[[ Material for this task, beginning ]]

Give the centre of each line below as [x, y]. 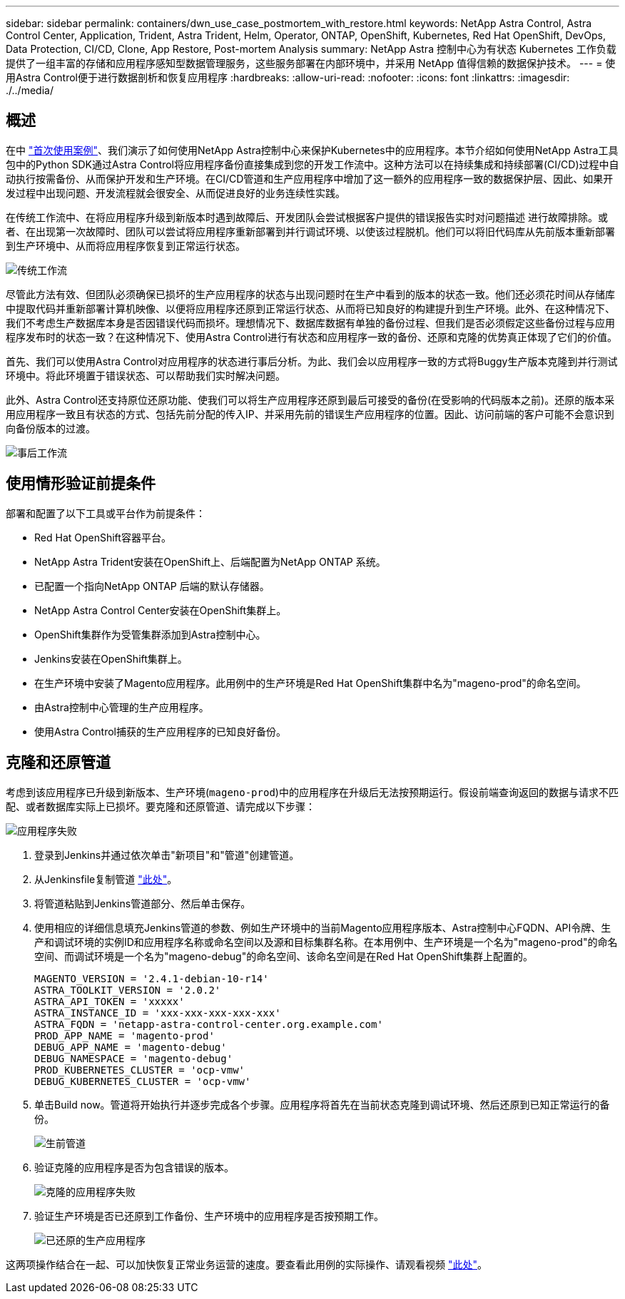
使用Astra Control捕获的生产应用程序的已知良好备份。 [160, 731]
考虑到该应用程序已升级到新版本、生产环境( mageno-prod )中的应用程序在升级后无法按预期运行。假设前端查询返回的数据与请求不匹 [312, 792]
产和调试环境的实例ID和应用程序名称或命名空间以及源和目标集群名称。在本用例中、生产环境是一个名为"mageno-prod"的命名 [326, 942]
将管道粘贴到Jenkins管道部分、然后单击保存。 [143, 903]
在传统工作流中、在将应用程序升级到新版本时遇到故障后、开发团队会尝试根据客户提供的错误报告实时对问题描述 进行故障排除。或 [307, 217]
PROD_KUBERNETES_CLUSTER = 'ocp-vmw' [140, 1070]
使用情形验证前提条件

[[ Material for this task, end ]]

> **The task**
An exact copy of every entry, pictures left out, is what to write here.

> **Task result**
Give the centre of each line below as [x, y]. 
使用Astra Control捕获的生产应用程序的已知良好备份。 [160, 731]
考虑到该应用程序已升级到新版本、生产环境( mageno-prod )中的应用程序在升级后无法按预期运行。假设前端查询返回的数据与请求不匹 [312, 792]
产和调试环境的实例ID和应用程序名称或命名空间以及源和目标集群名称。在本用例中、生产环境是一个名为"mageno-prod"的命名 [326, 942]
将管道粘贴到Jenkins管道部分、然后单击保存。 [143, 903]
在传统工作流中、在将应用程序升级到新版本时遇到故障后、开发团队会尝试根据客户提供的错误报告实时对问题描述 进行故障排除。或 [307, 217]
PROD_KUBERNETES_CLUSTER = 'ocp-vmw' [140, 1070]
使用情形验证前提条件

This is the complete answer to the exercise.